Managing IBM Cloud Activity Tracker hosted event search targets
You can manage IBM Cloud® Activity Tracker Event Routing hosted event search targets in your account by using the IBM Cloud Activity Tracker Event Routing CLI, the IBM Cloud Activity Tracker Event Routing REST API, and Terraform scripts. A target is a resource where you can collect auditing events.
For more information on IBM Cloud Activity Tracker Event Routing targets, see Targets.
IAM Access
You must grant users IAM permissions to manage targets. For more information, see Assign access to resources.
When you define a policy, you can indicate the scope of the permissions. You can choose from granting permissions for a specific region or for the entire account.

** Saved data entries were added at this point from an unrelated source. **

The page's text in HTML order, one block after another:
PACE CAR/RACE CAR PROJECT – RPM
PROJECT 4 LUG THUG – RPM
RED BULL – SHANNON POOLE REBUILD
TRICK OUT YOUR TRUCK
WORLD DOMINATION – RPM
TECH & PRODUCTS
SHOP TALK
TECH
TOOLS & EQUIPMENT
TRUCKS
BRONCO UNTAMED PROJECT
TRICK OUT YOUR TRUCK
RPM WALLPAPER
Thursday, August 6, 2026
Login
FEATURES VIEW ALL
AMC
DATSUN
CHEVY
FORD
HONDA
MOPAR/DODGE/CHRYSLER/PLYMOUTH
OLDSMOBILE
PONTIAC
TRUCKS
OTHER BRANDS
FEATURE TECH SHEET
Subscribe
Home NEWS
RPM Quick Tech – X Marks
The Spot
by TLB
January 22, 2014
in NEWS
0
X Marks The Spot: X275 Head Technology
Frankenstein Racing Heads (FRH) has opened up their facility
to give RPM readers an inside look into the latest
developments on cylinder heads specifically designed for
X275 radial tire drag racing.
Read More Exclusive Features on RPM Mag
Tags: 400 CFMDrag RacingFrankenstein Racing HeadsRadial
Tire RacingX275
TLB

If you have the IAM permission to create policies and authorizations, you can grant only the level of access that you have as a user of the target service. For example, if you have viewer access for the target service, you can assign only the viewer role for the authorization. If you attempt to assign a higher permission such as administrator, it might appear that permission is granted, however, only the highest level permission you have for the target service, that is viewer, will be assigned.

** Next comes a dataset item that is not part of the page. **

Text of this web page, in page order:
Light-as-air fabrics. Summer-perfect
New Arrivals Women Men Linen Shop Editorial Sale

Users with regional scope will be limited to access targets in their authorized region.
IAM action | IAM Policy scope | IAM Roles | Description |
---|---|---|---|
atracker.target.read |
Region | Administrator Editor Viewer Operator |
Read (view) information about a target |
atracker.target.create |
Region | Administrator Editor |
Create a target |
atracker.target.update |
Region | Administrator Editor |
Update a target |
atracker.target.delete |
Region | Administrator Editor |
Delete a target |
atracker.target.list |
Account | Administrator Editor Viewer Operator |
List all targets |
CLI prerequisites
Before you use the CLI to manage targets, complete the following steps:
-
Log in to IBM Cloud. Run the following command: ibmcloud login
Creating an IBM Cloud Activity Tracker hosted event search offering target using the CLI
Use this command to create an IBM Cloud Activity Tracker hosted event search offering target to be used to configure a destination for activity events.

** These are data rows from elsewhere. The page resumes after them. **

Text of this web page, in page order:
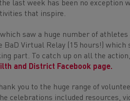
last week has been no exception
that inspire.
saw a huge number of
Virtual Relay (15 hours!) which
part. To catch up on all the
and District Facebook page.
you to the huge range of
celebrations included resources,
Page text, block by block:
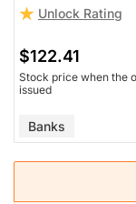
Unlock Rating
$122.41
Stock price when the
issued
Banks
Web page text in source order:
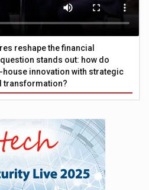
reshape the financial
stands out: how do
house innovation with strategic
transformation?
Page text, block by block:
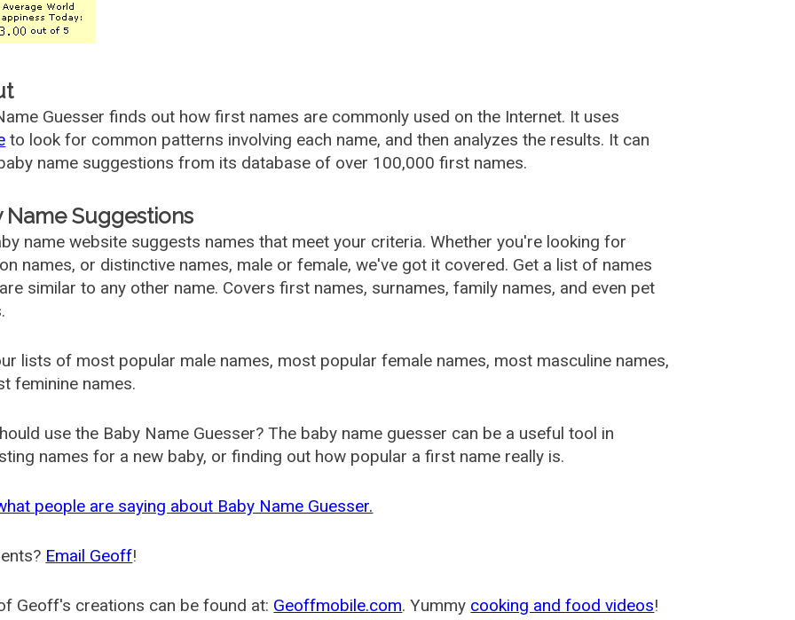
Guesser finds out how first names are commonly used on the Internet. It uses
to look for common patterns involving each name, and then analyzes the results. It can
name suggestions from its database of over 100,000 first names.
Name Suggestions
name website suggests names that meet your criteria. Whether you're looking for
names, or distinctive names, male or female, we've got it covered. Get a list of names
similar to any other name. Covers first names, surnames, family names, and even pet
lists of most popular male names, most popular female names, most masculine names,
feminine names.
use the Baby Name Guesser? The baby name guesser can be a useful tool in
names for a new baby, or finding out how popular a first name really is.
people are saying about Baby Name Guesser.
Email Geoff!
Geoff's creations can be found at: Geoffmobile.com. Yummy cooking and food videos!
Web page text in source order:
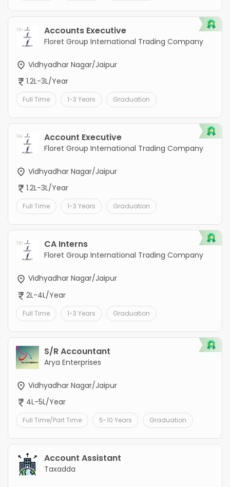
Accounts Executive
Floret Group International Trading Company
Vidhyadhar Nagar/Jaipur
1.2L-3L/Year
Full Time 1-3 Years Graduation
Account Executive
Floret Group International Trading Company
Vidhyadhar Nagar/Jaipur
1.2L-3L/Year
Full Time 1-3 Years Graduation
CA Interns
Floret Group International Trading Company
Vidhyadhar Nagar/Jaipur
2L-4L/Year
Full Time 1-3 Years Graduation
S/R Accountant
Arya Enterprises
Vidhyadhar Nagar/Jaipur
4L-5L/Year
Full Time/Part Time 5-10 Years Graduation
Account Assistant
Taxadda

ibmcloud atracker target create --name TARGET_NAME --type TARGET_TYPE ( [--file LOGDNA_ENDPOINT_DEFINITION_JSON_FILE] | ( [--target-crn LOGDNA_TARGET_CRN] [--ingestion-key LOGDNA_INGESTION_KEY] ) ) [--region REGION] [--output FORMAT]
Command options
--region REGION
|-r REGION
-
Name of the region, for example,
us-south
oreu-gb
. If not specified, the region logged into, or targeted, will be used. --name TARGET_NAME
-
The name to be given to the target.
Do not include any personal identifying information (PII) in any resource names.
--type TARGET_TYPE
-
Set the
TARGET_TYPE
tologdna
for an IBM Cloud Activity Tracker hosted event search offering target. --file @LOGDNA_ENDPOINT_DEFINITION_JSON_FILE
-
A file containing an endpoint definition in the following format:
{ "target_crn": "yyyyy", "ingestion_key": "xxxxxx" }
--target-crn LOGDNA_TARGET_CRN
-
The CRN of the IBM Cloud Activity Tracker hosted event search offering instance.
--ingestion-key LOGDNA_INGESTION_KEY
-
LOGDNA_INGESTION_KEY
is the ingestion key that will be used to gain access to the IBM Cloud Activity Tracker Event Routing instance. --output FORMAT
-
Currently support format is JSON. If specified, output will be returned in JSON format. If
JSON
is not specified, output will be returned in a tabular format. help
|--help
|-h
-
List options available for the command.
Example
The following is an example using the ibmcloud atracker target create --name eu-de-logdna-target --type logdna --target-crn "crn:v1:bluemix:public:logdna:eu-de:a/11111111111111111111111111111111:22222222-2222-2222-2222-222222222222::" --ingestion-key xxxxxx
command.
This example shows an example successful target creation.
OK
Target
Name: eu-de-logdna-target
ID: cccccccc-cccc-cccc-cccc-cccccccccccc
CRN: crn:v1:bluemix:public:atracker:eu-de:a/11111111111111111111111111111111::target:cccccccc-cccc-cccc-cccc-cccccccccccc
Type: logdna
LogDNA Target CRN: crn:v1:bluemix:public:logdna:eu-de:a/11111111111111111111111111111111:22222222-2222-2222-2222-222222222222::
CreatedAt: 2022-05-06T18:59:26.760Z
UpdatedAt: 2022-05-06T18:59:26.760Z
Updating an IBM Cloud Activity Tracker hosted event search offering target using the CLI
Use this command to update an IBM Cloud Activity Tracker hosted event search offering target to be used to configure a destination for activity events.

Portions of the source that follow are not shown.